__Work to be completed__: Where the line containing "Medical Devices industry." appears below, begin there and reproduce each line exactly through the last one, omitting pictures.

__Data shown__:
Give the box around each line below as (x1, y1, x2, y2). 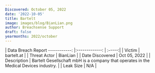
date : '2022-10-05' (5, 12, 45, 16)
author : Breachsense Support (5, 25, 64, 30)
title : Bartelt (5, 16, 36, 21)
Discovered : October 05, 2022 (5, 7, 67, 12)
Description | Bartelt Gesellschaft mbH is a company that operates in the (5, 58, 150, 63)
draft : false (5, 29, 32, 34)
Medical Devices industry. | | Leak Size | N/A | (5, 62, 97, 68)
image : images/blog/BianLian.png (5, 20, 73, 26)
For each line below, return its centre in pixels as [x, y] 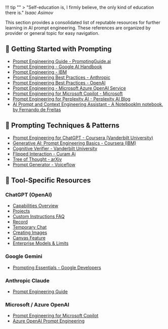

__Output for this task__:
Medical Devices industry. | | Leak Size | N/A | (5, 62, 97, 68)
image : images/blog/BianLian.png (5, 20, 73, 26)
For each line below, return its centre in pixels as [x, y] 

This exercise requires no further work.